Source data
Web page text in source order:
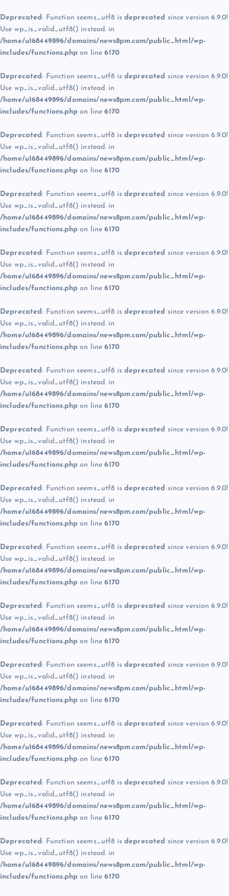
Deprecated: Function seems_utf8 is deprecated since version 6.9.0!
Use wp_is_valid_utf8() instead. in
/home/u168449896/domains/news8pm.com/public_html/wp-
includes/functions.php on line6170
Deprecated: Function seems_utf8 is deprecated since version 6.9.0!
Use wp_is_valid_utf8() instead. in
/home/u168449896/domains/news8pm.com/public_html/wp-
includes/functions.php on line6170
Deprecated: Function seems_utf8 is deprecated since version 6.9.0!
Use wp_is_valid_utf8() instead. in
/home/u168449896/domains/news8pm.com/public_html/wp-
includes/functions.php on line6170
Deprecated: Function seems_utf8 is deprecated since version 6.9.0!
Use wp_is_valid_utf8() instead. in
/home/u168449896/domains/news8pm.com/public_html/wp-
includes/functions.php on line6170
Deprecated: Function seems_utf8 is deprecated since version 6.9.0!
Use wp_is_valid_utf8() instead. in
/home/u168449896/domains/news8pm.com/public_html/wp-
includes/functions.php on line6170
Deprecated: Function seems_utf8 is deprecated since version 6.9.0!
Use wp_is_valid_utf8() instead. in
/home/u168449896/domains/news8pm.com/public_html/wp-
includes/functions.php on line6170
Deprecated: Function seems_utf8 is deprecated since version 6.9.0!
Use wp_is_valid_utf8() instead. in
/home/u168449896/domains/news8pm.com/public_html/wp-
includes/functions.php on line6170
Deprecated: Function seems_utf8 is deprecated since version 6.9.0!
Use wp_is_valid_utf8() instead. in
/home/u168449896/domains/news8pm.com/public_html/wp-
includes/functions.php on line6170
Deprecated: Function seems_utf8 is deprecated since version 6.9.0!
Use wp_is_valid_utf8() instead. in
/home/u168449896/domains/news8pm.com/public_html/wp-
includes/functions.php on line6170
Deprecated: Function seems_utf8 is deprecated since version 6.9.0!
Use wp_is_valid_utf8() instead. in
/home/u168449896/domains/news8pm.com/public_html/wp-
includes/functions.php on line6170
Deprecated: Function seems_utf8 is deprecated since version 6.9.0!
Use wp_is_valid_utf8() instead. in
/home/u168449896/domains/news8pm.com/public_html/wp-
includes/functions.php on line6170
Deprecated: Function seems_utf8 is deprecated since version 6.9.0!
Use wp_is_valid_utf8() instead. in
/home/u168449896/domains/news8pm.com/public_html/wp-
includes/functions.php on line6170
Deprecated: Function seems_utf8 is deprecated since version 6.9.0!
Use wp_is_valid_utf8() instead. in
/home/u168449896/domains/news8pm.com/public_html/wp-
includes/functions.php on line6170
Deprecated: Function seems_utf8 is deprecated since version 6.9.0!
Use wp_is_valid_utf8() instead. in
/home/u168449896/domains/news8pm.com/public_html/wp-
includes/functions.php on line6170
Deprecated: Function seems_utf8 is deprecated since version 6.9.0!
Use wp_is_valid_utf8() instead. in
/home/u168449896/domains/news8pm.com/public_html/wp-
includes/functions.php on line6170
* * *
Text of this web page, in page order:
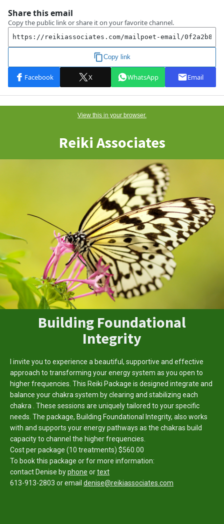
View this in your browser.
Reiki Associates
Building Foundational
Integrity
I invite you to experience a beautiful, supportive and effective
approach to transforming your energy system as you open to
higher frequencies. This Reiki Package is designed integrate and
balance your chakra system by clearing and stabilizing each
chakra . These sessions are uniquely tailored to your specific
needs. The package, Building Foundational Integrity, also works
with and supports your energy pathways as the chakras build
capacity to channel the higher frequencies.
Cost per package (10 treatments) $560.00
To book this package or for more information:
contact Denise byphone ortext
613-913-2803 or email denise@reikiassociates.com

§ WHAT IS EXPECTED
Collect the complete line wherever the string "Foundational" appears in the records.

§ EXERCISE ANSWER
Building Foundational
needs. The package, Building Foundational Integrity, also works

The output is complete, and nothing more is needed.